Identifying genes under selection
Single gene orthologous groups that were found in seven or more individuals were tested for evidence of selection using the maximum likelihood approach described by Goldman and Yang . Amino acid sequences were aligned using LINSi parameters in MAFFT , and the resulting alignment was reverse translated. Each gene tree was individually estimated using RAxML. We used CODEML in PAML  to estimate the role of selection on gene evolution by comparing the rate of nonsynonymous substitution per nonsynonymous site (dN) to the rate of synonymous substitution per synonymous site (dS). The dN/dS ratio can be used as a sensitive measure of selective pressure; however, in most cases the overall dN/dS is less than one and only a few amino acid sites are evolving quickly. Therefore, to determine whether a gene was evolving adaptively, we calculated the likelihood of models that allow dN/dS to vary among codon sites (M1a, M2a, M7, and M8). For all genes we used likelihood ratio tests (LRTs) to compare nested models that allow and disallow codon site dN/dS to be greater than one (M2a v M1a, M8 v M7), and to test for significant differences between nested models . If both models that allow dN/dS rates to be greater than one (M2a and M8) were significantly better fits to the data (LRT, p < 0.05), we inferred these genes were evolving under positive selection. We performed a false discovery rate correction (FDR) on the p-values resulting from the M2a v M1a LRT because the M2a tests were more conservative than M8 and resulted in fewer LTR tests with p < 0.05. FDR was estimated using the qvalue function in the “qvalue” R module [45, 46].

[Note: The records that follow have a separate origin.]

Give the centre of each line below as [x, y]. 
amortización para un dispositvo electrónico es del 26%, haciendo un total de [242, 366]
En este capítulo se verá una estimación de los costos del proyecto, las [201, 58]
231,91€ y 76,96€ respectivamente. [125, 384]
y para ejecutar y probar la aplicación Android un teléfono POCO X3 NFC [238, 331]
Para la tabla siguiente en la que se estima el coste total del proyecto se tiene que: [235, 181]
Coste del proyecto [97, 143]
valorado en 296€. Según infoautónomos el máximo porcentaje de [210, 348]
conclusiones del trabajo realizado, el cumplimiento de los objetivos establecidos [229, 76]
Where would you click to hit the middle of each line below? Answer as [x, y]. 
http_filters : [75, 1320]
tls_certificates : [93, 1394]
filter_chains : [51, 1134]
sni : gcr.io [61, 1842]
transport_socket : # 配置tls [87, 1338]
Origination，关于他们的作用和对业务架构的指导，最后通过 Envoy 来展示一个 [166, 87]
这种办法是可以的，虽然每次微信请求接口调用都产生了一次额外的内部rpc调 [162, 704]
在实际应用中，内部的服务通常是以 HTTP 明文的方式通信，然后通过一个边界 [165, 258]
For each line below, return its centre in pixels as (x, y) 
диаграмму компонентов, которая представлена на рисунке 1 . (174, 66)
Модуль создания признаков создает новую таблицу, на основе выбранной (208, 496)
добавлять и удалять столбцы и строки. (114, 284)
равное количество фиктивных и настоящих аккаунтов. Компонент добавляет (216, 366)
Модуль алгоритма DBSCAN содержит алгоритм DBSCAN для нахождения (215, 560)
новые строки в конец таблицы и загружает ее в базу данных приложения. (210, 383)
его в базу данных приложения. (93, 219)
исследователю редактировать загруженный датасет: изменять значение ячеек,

Functional analysis of genes under selection
For all single gene orthologs tested for selection we counted the number of reoccurring GO terms. We then used the GO term proportion to summarize the general function of genes tested in the SMGs of phyllostomids using REVIGO , which nests redundant and similar terms from long GO term lists by semantic clustering. We repeated the same analysis using GO terms described from orthologs under positive selection. To test for GO term enrichment for the genes under selection, PANTHER  was applied to identify statistically overrepresented GO terms from the list of genes under positive selection using the genes tested as the reference list. We used the Fisher’s exact test and applied the FDR correction and statistical significance was determined below an adjusted p-value < 0.05. We estimated whether a protein was membrane bound, a receptor, immune related, or secreted by searching for specific GO terms. If “secretion”, “extracellular space” or “extracellular region” was present among GO terms, we annotated the gene as secreted. If “immune”, “defense”, or “antimicrobial” was present, the gene was annotated as an immune. If “membrane” was present we called the gene membrane bound and if “receptor” was present, we called the gene a receptor (Additional file 3: Table S2).